The Dutch Bone Metastasis Study supported single-fx Tx. 1,171 pts were randomized to 8 Gy × 1 vs. 4 Gy × 6. Pain relief was evaluated for up to 2 yrs post-Tx by the use of a validated pt questionnaire. No difference was seen with respect to pain relief. However, re-Tx was more common in the single-fx arm (25% vs. 7%) (Steenland E et al, Radiother Oncol 1999). Reanalysis suggested that the higher rate of re-Tx in the single-fx arm may be related to a greater willingness to re-Tx pts who rcv only 8 Gy × 1 (Van der −Linden YM et al., IJROBP 2004).
Did RTOG 9714 support single- or multi-fx Tx of bone mets?
RTOG 9714 supported single-fx Tx. randomized 898 pts with breast or prostate cancer to 8 Gy × 1 vs. 3 Gy × 10. There was no difference in complete pain relief (15% vs. 18%) or partial pain relief (50% vs. 48%), but there was increased acute toxicity in the 3 Gy × 10 arm (10% vs. 17%). The re-Tx rate was significantly greater in the 8 Gy × 1 arm. (Hartsell W et al., JNCI 2005)
What were the results of the Chow et al. meta-analysis of trials comparing single- vs. multi-fx Tx of bone mets?
In a meta-analysis of trials comparing single- vs. multi-fx Tx of bone mets, Chow et al. showed no significant differences between fractionation schemes with respect to pain control. However, re-Tx was more common with single-fx Tx. (JCO 2007)
Is there data supporting 8-Gy single-fx Tx of bone mets rather than 4 Gy?
Yes. A Royal Marsden study randomized 270 pts with painful bone mets to 8 Gy × 1 vs. 4 Gy × 1. Pain was assessed by the pt prior to RT, then at 2, 4, 8, and 12 wks after Tx. The response rate wks was higher for 8 Gy (69% vs. 44%), but there was no difference in CR of pain at 4 wks or a duration of response. It was concluded that 8 Gy has higher probability of pain relief. (Hoskin P et al., Radiother Oncol 1992)
What study supported use of hemibody irradiation (HBI) after focal RT for bone mets?
RTOG 8206 randomized pts treated with focal RT to HBI (8 Gy) vs. no further Tx. HBI increased the time to progression as well as the time to re-Tx. (Poulter C et al., IJROBP 1992)
What are the published response rates of RT for palliation of symptomatic bone mets irrespective of the fractionation scheme?
The published response rates of RT for palliation of symptomatic bone mets are 60%–80%.
What is the benefit of PORT after orthopedic stabilization?
PORT following orthopedic stabilization of impending or pathologic fracture decreases the need for 2nd surgery (2% vs. 15%) and increases the rate of regaining normal function (53% vs. 11.5%) for surgery alone. (Townsend P et al., JCO 1994)
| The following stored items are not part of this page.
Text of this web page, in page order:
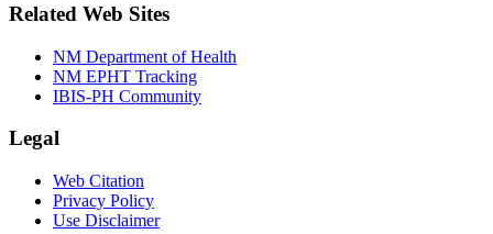
Related Web Sites
NM Department of Health
NM EPHT Tracking
IBIS-PH Community
Legal
Web Citation
Privacy Policy
Use Disclaimer
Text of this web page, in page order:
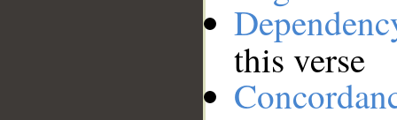
this verse
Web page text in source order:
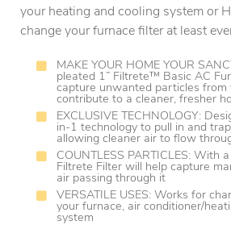
your heating and cooling system or
change your furnace filter at least
MAKE YOUR HOME YOUR
pleated 1” Filtrete™ Basic AC
capture unwanted particles from
contribute to a cleaner, fresher
EXCLUSIVE TECHNOLOGY:
in-1 technology to pull in and
allowing cleaner air to flow
COUNTLESS PARTICLES: With
Filtrete Filter will help capture
air passing through it
VERSATILE USES: Works for
your furnace, air conditioner/
system
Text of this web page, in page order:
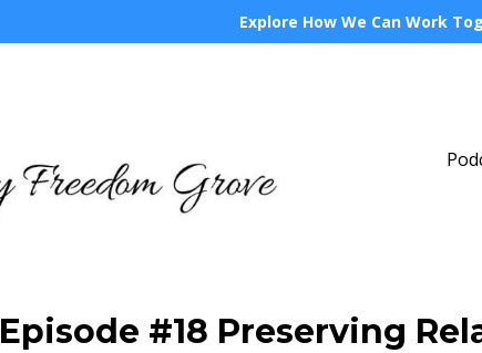
Explore How We Can Work
Episode #18 Preserving
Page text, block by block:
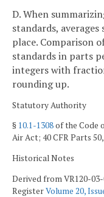
D. When
standards,
place. Comparison
standards in parts
integers with
rounding up.
Statutory Authority
§ 10.1-1308of the Code
Air Act; 40 CFR Parts 50,
Historical Notes
Derived from VR120-03-
RegisterVolume 20,
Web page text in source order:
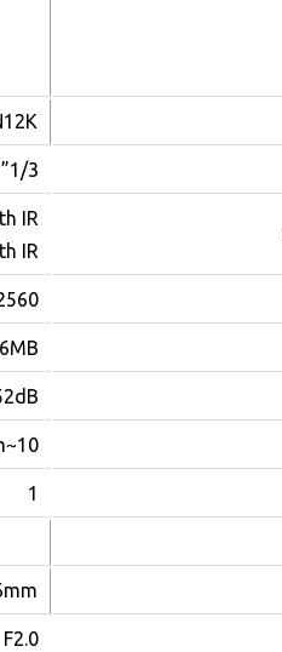
1/3” 4MP Sensor
IR
IR
1440(V)
10~20m
1
F2.0
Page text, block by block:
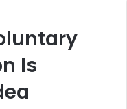
Is
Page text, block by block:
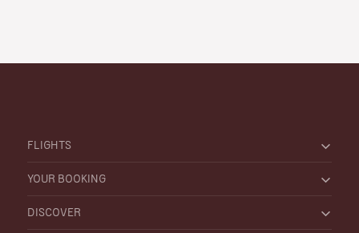
FLIGHTS
YOUR BOOKING
DISCOVER
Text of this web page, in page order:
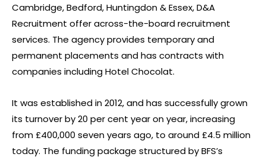
Cambridge, Bedford, Huntingdon & Essex, D&A
Recruitment offer across-the-board recruitment
services. The agency provides temporary and
permanent placements and has contracts with
companies including Hotel Chocolat.
It was established in 2012, and has successfully grown
its turnover by 20 per cent year on year, increasing
from £400,000 seven years ago, to around £4.5 million
today. The funding package structured by BFS’s
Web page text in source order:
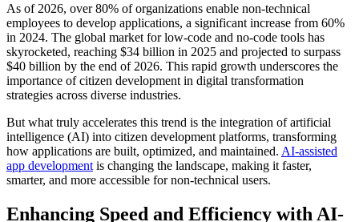
As of 2026, over 80% of organizations enable non-technical
employees to develop applications, a significant increase from 60%
in 2024. The global market for low-code and no-code tools has
skyrocketed, reaching $34 billion in 2025 and projected to surpass
$40 billion by the end of 2026. This rapid growth underscores the
importance of citizen development in digital transformation
strategies across diverse industries.
But what truly accelerates this trend is the integration of artificial
intelligence (AI) into citizen development platforms, transforming
how applications are built, optimized, and maintained. AI-assisted
app development is changing the landscape, making it faster,
smarter, and more accessible for non-technical users.
Enhancing Speed and Efficiency with AI-

How do NSAIDs alleviate pain from bone mets?
NSAIDS alleviate metastatic bone pain by inhibiting prostaglandins, which are released from osseous mets and can induce osteolysis.
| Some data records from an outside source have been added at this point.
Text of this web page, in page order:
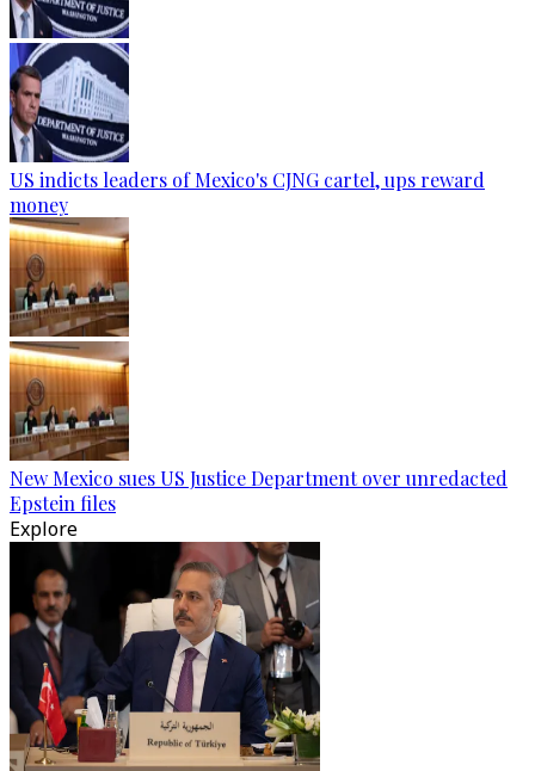
US indicts leaders of Mexico's CJNG cartel, ups reward
money
New Mexico sues US Justice Department over unredacted
Epstein files
Explore
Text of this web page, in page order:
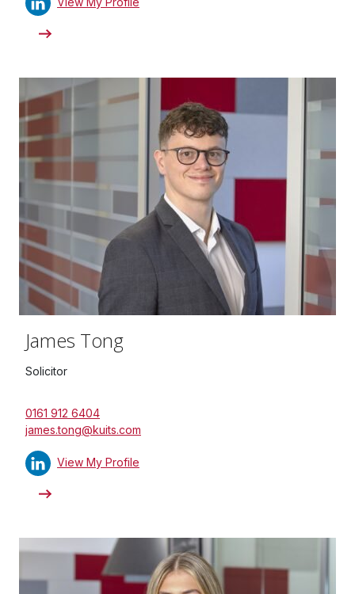
James Tong
Solicitor
0161 912 6404
james.tong@kuits.com
View My Profile
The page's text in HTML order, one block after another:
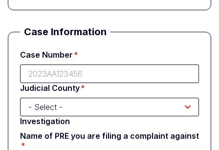
Case Information
Case Number
Judicial County
Investigation
Name of PRE you are filing a complaint against
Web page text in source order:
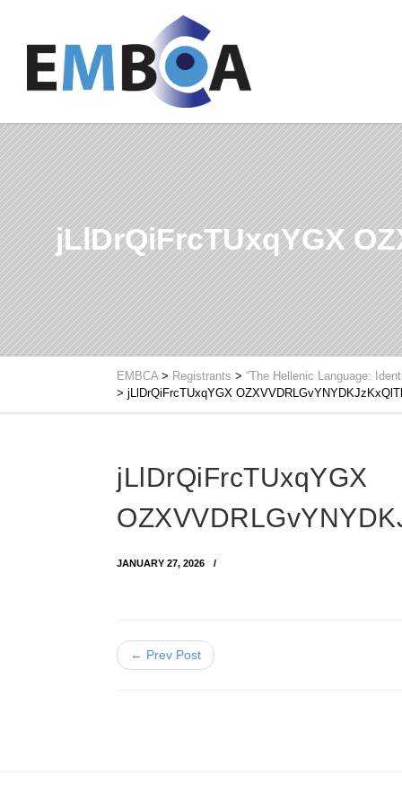
jLlDrQiFrcTUxqYGX
EMBCA> Registrants > “The Hellenic Language:
> jLlDrQiFrcTUxqYGX
jLlDrQiFrcTUxqYGX
JANUARY 27, 2026
← Prev Post

What is the WHO analgesic ladder for cancer pain management?
3-Step WHO analgesic ladder for cancer pain:
1. Nonopioid (acetaminophen, aspirin, NSAIDs) +/− adj Tx
2. Opioid for mild to moderate pain (codeine, hydrocodone, oxycodone, propoxyphene) + nonopioid +/− adj Tx
3. Opioid for moderate to severe pain (morphine, oxycodone, hydromorphone, fentanyl) +/− nonopioid +/− adj Tx
(Levy M et al., NEJM 1996)
What is the relationship between oral, SQ, and intravenous opioid doses?
The oral dose is about one half the SQ dose and one third the intravenous dose.
What are the expected acute and late RT toxicities associated with Tx of bone mets?
Potential toxicities from focal RT for bone mets:
1. Acute: skin irritation
2. Late: fibrosis, nerve damage, fracture, lymphedema
What is the main toxicity of radionuclide Tx?
Radionuclide Tx can cause significant myelosuppression.